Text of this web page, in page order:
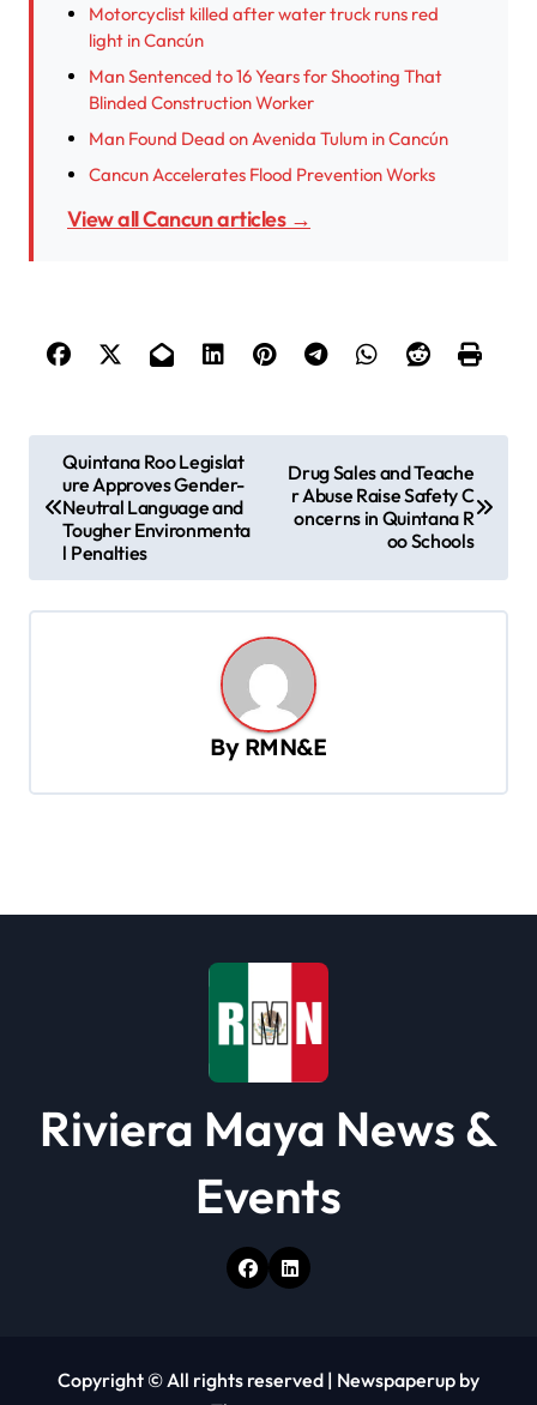
Motorcyclist killed after water truck runs red
light in Cancún
Man Sentenced to 16 Years for Shooting That
Blinded Construction Worker
Man Found Dead on Avenida Tulum in Cancún
Cancun Accelerates Flood Prevention Works
View all Cancun articles →
t
n
o
Quintana Roo Legislat
ure Approves Gender-
Neutral Language and
Tougher Environmenta
l Penalties
Drug Sales and Teache
r Abuse Raise Safety C
oncerns in Quintana R
oo Schools
By RMN&E
Riviera Maya News &
Events
Copyright © All rights reserved | Newspaperup by
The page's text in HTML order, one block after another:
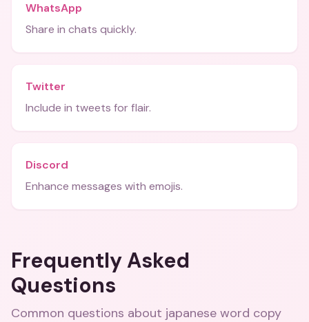
WhatsApp
Share in chats quickly.
Twitter
Include in tweets for flair.
Discord
Enhance messages with emojis.
Frequently Asked
Questions
Common questions about japanese word copy
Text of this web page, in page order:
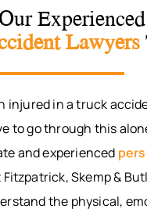
Experienced
Lawyers
injured in a truck
to go through this
and experienced
Fitzpatrick, Skemp &
the physical,
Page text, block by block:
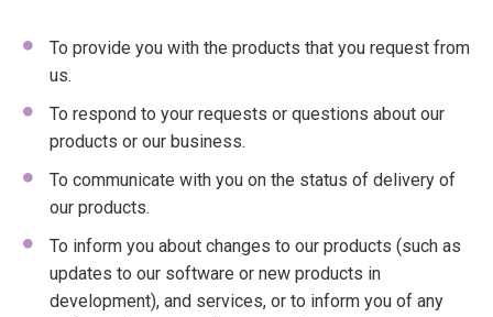
To provide you with the products that you request from
us.
To respond to your requests or questions about our
products or our business.
To communicate with you on the status of delivery of
our products.
To inform you about changes to our products (such as
updates to our software or new products in
development), and services, or to inform you of any
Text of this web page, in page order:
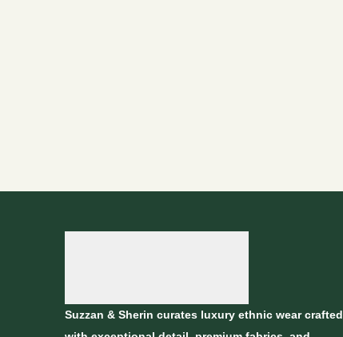
Suzzan & Sherin curates luxury ethnic wear crafted
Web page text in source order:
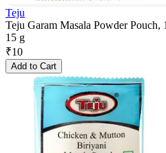
Teju
Teju Garam Masala Powder Pouch,
15 g
₹10
Add to Cart
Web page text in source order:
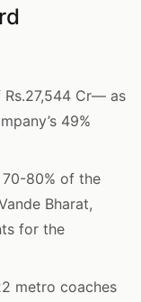
Cr— as
49%
70-80% of the
Bharat,
for the
metro coaches
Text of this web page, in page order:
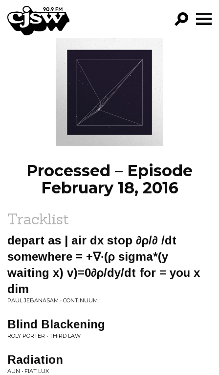
CJSW
FILTER BY:
PROGRAMS
EPISODES
NEWS
Processed – Episode
February 18, 2016
Tracklist
depart as | air dx stop ∂ρ/∂ /dt
somewhere = +∇∙(ρ sigma*(y
waiting ­x) v)=0∂ρ/dy/dt for = you x
dim
PAUL JEBANASAM • CONTINUUM
Blind Blackening
ROLY PORTER • THIRD LAW
Radiation
AUN • FIAT LUX
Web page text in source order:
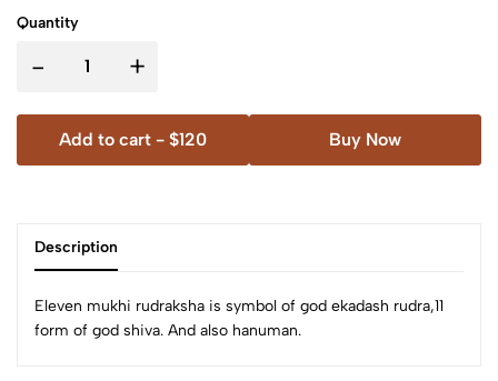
■ ■ ■ ■ ■
**PROBLEM DETAILS:** Only lines from the one holding "Page text, block" through the last line of the entries above are wanted, both ends included, each retyped exactly; no pictures.

**SOLUTION:**
Page text, block by block:
To provide you with the products that you request from
us.
To respond to your requests or questions about our
products or our business.
To communicate with you on the status of delivery of
our products.
To inform you about changes to our products (such as
updates to our software or new products in
development), and services, or to inform you of any
Text of this web page, in page order:
Suzzan & Sherin curates luxury ethnic wear crafted
Web page text in source order:
Teju
Teju Garam Masala Powder Pouch,
15 g
₹10
Add to Cart
Web page text in source order:
Cr— as
49%
70-80% of the
Bharat,
for the
metro coaches
Text of this web page, in page order:
CJSW
FILTER BY:
PROGRAMS
EPISODES
NEWS
Processed – Episode
February 18, 2016
Tracklist
depart as | air dx stop ∂ρ/∂ /dt
somewhere = +∇∙(ρ sigma*(y
waiting ­x) v)=0∂ρ/dy/dt for = you x
dim
PAUL JEBANASAM • CONTINUUM
Blind Blackening
ROLY PORTER • THIRD LAW
Radiation
AUN • FIAT LUX
Web page text in source order:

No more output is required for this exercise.